The [T] is the only model that can be seen as an alternative to the twice generalized Gen2 default density
for gauging 4th moment deviations in analytic peaks. The [T]'s fourth moment parameter is incapable of
compression, and its dilation varies from that of a Gaussian (infinite) to a Lorentzian (1.0). Although
this is probably the most widely referenced model you will find in the statistical sciences with both
3^{rd} and 4^{th} moment adjustments, this [T] generalized Student's t density should
be deemed highly experimental in a chromatographic model. This generalized
Student's t density (statistical functions) is likely much more useful as a separate model for fitting
Voigt-like shapes
in spectroscopy where there is an asymmetry in the spectral peaks.

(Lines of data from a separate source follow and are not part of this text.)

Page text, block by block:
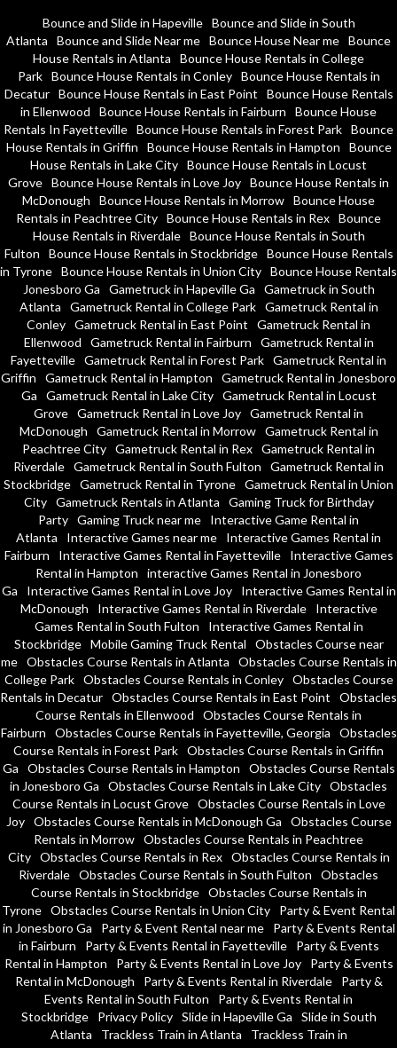
Bounce and Slide in Hapeville
Bounce and Slide in South
Atlanta
Bounce and Slide Near me Bounce House Near me Bounce
House Rentals in Atlanta
Bounce House Rentals in College
Park
Bounce House Rentals in Conley
Bounce House Rentals in
Decatur
Bounce House Rentals in East Point
Bounce House Rentals
in Ellenwood
Bounce House Rentals in Fairburn
Bounce House
Rentals In Fayetteville Bounce House Rentals in Forest Park Bounce
House Rentals in Griffin
Bounce House Rentals in Hampton
Bounce
House Rentals in Lake City Bounce House Rentals in Locust
Grove Bounce House Rentals in Love Joy Bounce House Rentals in
McDonough
Bounce House Rentals in Morrow Bounce House
Rentals in Peachtree City Bounce House Rentals in Rex Bounce
House Rentals in Riverdale
Bounce House Rentals in South
Fulton
Bounce House Rentals in Stockbridge
Bounce House Rentals
in Tyrone Bounce House Rentals in Union City Bounce House Rentals
Jonesboro Ga
Gametruck in Hapeville Ga
Gametruck in South
Atlanta
Gametruck Rental in College Park
Gametruck Rental in
Conley Gametruck Rental in East Point
Gametruck Rental in
Ellenwood
Gametruck Rental in Fairburn
Gametruck Rental in
Fayetteville Gametruck Rental in Forest Park Gametruck Rental in
Griffin
Gametruck Rental in Hampton
Gametruck Rental in Jonesboro
Ga
Gametruck Rental in Lake City
Gametruck Rental in Locust
Grove Gametruck Rental in Love Joy Gametruck Rental in
McDonough
Gametruck Rental in Morrow
Gametruck Rental in
Peachtree City Gametruck Rental in Rex Gametruck Rental in
Riverdale Gametruck Rental in South Fulton
Gametruck Rental in
Stockbridge Gametruck Rental in Tyrone Gametruck Rental in Union
City
Gametruck Rentals in Atlanta
Gaming Truck for Birthday
Party Gaming Truck near me
Interactive Game Rental in
Atlanta
Interactive Games near me
Interactive Games Rental in
Fairburn
Interactive Games Rental in Fayetteville
Interactive Games
Rental in Hampton
interactive Games Rental in Jonesboro
Ga
Interactive Games Rental in Love Joy
Interactive Games Rental in
McDonough
Interactive Games Rental in Riverdale
Interactive
Games Rental in South Fulton
Interactive Games Rental in
Stockbridge
Mobile Gaming Truck Rental
Obstacles Course near
me
Obstacles Course Rentals in Atlanta
Obstacles Course Rentals in
College Park
Obstacles Course Rentals in Conley
Obstacles Course
Rentals in Decatur Obstacles Course Rentals in East Point
Obstacles
Course Rentals in Ellenwood
Obstacles Course Rentals in
Fairburn
Obstacles Course Rentals in Fayetteville, Georgia
Obstacles
Course Rentals in Forest Park Obstacles Course Rentals in Griffin
Ga
Obstacles Course Rentals in Hampton
Obstacles Course Rentals
in Jonesboro Ga
Obstacles Course Rentals in Lake City Obstacles
Course Rentals in Locust Grove
Obstacles Course Rentals in Love
Joy
Obstacles Course Rentals in McDonough Ga
Obstacles Course
Rentals in Morrow Obstacles Course Rentals in Peachtree
City
Obstacles Course Rentals in Rex
Obstacles Course Rentals in
Riverdale Obstacles Course Rentals in South Fulton
Obstacles
Course Rentals in Stockbridge
Obstacles Course Rentals in
Tyrone Obstacles Course Rentals in Union City
Party & Event Rental
in Jonesboro Ga
Party & Event Rental near me
Party & Events Rental
in Fairburn
Party & Events Rental in Fayetteville
Party & Events
Rental in Hampton
Party & Events Rental in Love Joy
Party & Events
Rental in McDonough
Party & Events Rental in Riverdale
Party &
Events Rental in South Fulton
Party & Events Rental in
Stockbridge
Privacy Policy Slide in Hapeville Ga
Slide in South
Atlanta
Trackless Train in Atlanta
Trackless Train in

For well designed gradient peaks where the gradient cancels most of the IRF, you can fit the Gen2HVL with no IRF. If you wish to directly fit the gradient with a deconvolution model, you should start with the GenHVL<*g*> model.

PeakLab Models - Adding an Instrument Response Function to a Peak

In PeakLab, instrumental distortions are not treated as a data item, but as a convolution distortion (Peak Ä IRF) to each individual peak. The allows a set of baseline resolved peaks to be fit with both a common instrument response function (IRF) which is identical for all peaks, or independently. In general, you will probably want to treat an IRF as constant across a chromatographic elution. This allows you to fit an estimate of the IRF that can be subsequently used in the IRF Deconvolution to remove the IRF prior to fitting using DSP methods.

A model follows a common nomenclature. "GenHVL[Z]<ge>" would describe a GenHVL[Z] peak (a generalized HVL using an alternative 'Z' core density) Ä 'ge' (IRF, area-weighted sum of g,e components). The item in the [], if such exists, is the density which is substituted in the common chromatographic distortion model. The item in the <>, if such exists, is the IRF which is convolved with the peak.

An IRF is thus an essential part of a convolution peak model. In PeakLab, for performance reasons, these convolution models are fit within the Fourier domain, and inverted when needed to display a time-domain plot of the fit in progress.

In our experience we have found only a few IRFs which very effectively model the instrumental distortions
in chromatographic data. In most cases an IRF
that sums a half-Gaussian probabilistic component and a first order kinetic exponential component, a "ge"
IRF, as in the **GenHVL<ge>** model, will usually be a good starting point.

The other IRFs most likely to fit the instrumental distortions in chromatographic peaks are the <e2>,
<g2>, and <e> convolutions, that of two exponentials, two half-Gaussians, and a single exponential.
We have found a **GenHVL<e2>** at times more effective in short UHPLC columns, and a **GenHVL<g2>**
useful for the Agilent DAD detectors. The single exponential IRF in the **GenHVL<e>** is mostly
useful with low S/N data where a two component IRF fit is not possible.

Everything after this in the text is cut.